For this exercise, write out each entry below exactly, omitting the images.

**Source records**
========================================

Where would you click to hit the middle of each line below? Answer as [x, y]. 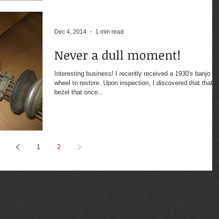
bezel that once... [79, 92]
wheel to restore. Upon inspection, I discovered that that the [79, 83]
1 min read [109, 32]
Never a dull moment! [117, 55]
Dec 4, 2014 [70, 32]
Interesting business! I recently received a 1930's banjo [132, 74]
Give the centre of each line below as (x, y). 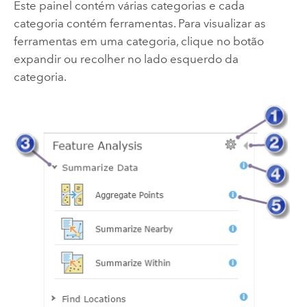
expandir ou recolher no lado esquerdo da (126, 59)
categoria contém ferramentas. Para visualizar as (139, 23)
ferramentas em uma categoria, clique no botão (138, 41)
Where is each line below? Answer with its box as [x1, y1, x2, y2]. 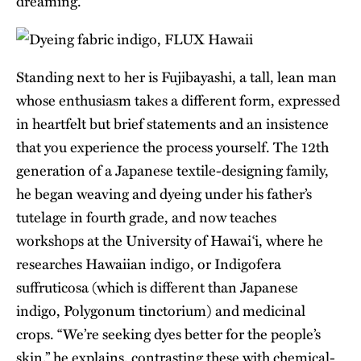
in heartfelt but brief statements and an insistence [16, 113, 329, 135]
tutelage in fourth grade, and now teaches [16, 206, 276, 228]
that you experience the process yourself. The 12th [16, 136, 329, 158]
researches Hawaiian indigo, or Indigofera [16, 253, 281, 275]
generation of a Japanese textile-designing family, [16, 160, 329, 181]
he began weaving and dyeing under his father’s [16, 183, 312, 205]
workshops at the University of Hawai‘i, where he [16, 230, 323, 251]
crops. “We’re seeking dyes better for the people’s [16, 323, 321, 345]
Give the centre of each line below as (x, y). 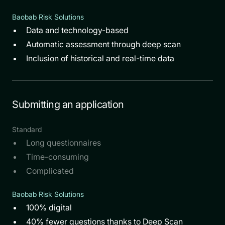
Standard (27, 129)
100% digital (49, 207)
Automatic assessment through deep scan (103, 44)
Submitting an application (68, 104)
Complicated (50, 171)
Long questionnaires (64, 142)
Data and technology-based (77, 30)
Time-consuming (58, 156)
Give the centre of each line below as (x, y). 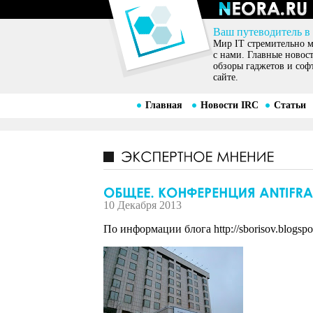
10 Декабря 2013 (143, 205)
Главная (163, 105)
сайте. (226, 77)
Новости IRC (229, 105)
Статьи (290, 105)
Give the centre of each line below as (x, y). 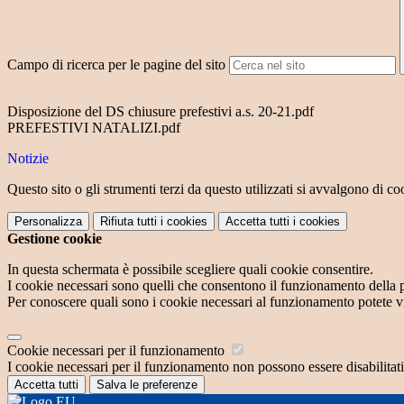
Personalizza (48, 222)
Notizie (28, 159)
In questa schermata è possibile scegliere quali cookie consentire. (190, 270)
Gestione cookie (55, 239)
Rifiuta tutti (129, 222)
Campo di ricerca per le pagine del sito (116, 65)
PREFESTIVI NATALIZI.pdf (94, 128)
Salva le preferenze (147, 385)
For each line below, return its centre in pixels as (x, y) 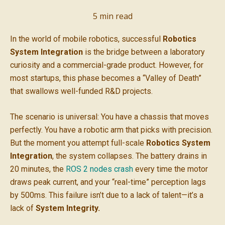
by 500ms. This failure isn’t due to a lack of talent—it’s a (107, 195)
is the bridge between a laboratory (144, 52)
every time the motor (171, 169)
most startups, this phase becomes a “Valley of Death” (106, 78)
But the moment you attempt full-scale (78, 143)
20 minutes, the (38, 169)
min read (115, 16)
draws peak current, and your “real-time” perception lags (108, 182)
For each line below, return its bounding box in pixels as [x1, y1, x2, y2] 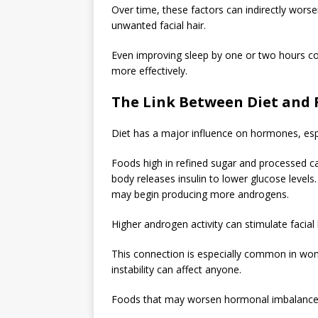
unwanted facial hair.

========================================

**TASK OUTPUT**
Where would you click to hit the middle of each line below? Answer as [x, y]. 
bezel that once... [79, 92]
wheel to restore. Upon inspection, I discovered that that the [79, 83]
1 min read [109, 32]
Never a dull moment! [117, 55]
Dec 4, 2014 [70, 32]
Interesting business! I recently received a 1930's banjo [132, 74]
Give the centre of each line below as (x, y). 
expandir ou recolher no lado esquerdo da (126, 59)
categoria contém ferramentas. Para visualizar as (139, 23)
ferramentas em uma categoria, clique no botão (138, 41)
Where is each line below? Answer with its box as [x1, y1, x2, y2]. 
in heartfelt but brief statements and an insistence [16, 113, 329, 135]
tutelage in fourth grade, and now teaches [16, 206, 276, 228]
that you experience the process yourself. The 12th [16, 136, 329, 158]
researches Hawaiian indigo, or Indigofera [16, 253, 281, 275]
generation of a Japanese textile-designing family, [16, 160, 329, 181]
he began weaving and dyeing under his father’s [16, 183, 312, 205]
workshops at the University of Hawai‘i, where he [16, 230, 323, 251]
crops. “We’re seeking dyes better for the people’s [16, 323, 321, 345]
Give the centre of each line below as (x, y). 
Standard (27, 129)
100% digital (49, 207)
Automatic assessment through deep scan (103, 44)
Submitting an application (68, 104)
Complicated (50, 171)
Long questionnaires (64, 142)
Data and technology-based (77, 30)
Time-consuming (58, 156)
Give the centre of each line below as (x, y). 
10 Декабря 2013 (143, 205)
Главная (163, 105)
сайте. (226, 77)
Новости IRC (229, 105)
Статьи (290, 105)
Give the centre of each line below as (x, y). 
Personalizza (48, 222)
Notizie (28, 159)
In questa schermata è possibile scegliere quali cookie consentire. (190, 270)
Gestione cookie (55, 239)
Rifiuta tutti (129, 222)
Campo di ricerca per le pagine del sito (116, 65)
PREFESTIVI NATALIZI.pdf (94, 128)
Salva le preferenze (147, 385)
For each line below, return its centre in pixels as (x, y) 
by 500ms. This failure isn’t due to a lack of talent—it’s a (107, 195)
is the bridge between a laboratory (144, 52)
every time the motor (171, 169)
most startups, this phase becomes a “Valley of Death” (106, 78)
But the moment you attempt full-scale (78, 143)
20 minutes, the (38, 169)
min read (115, 16)
draws peak current, and your “real-time” perception lags (108, 182)
For each line below, return its bounding box in pixels as [x1, y1, x2, y2] 
unwanted facial hair.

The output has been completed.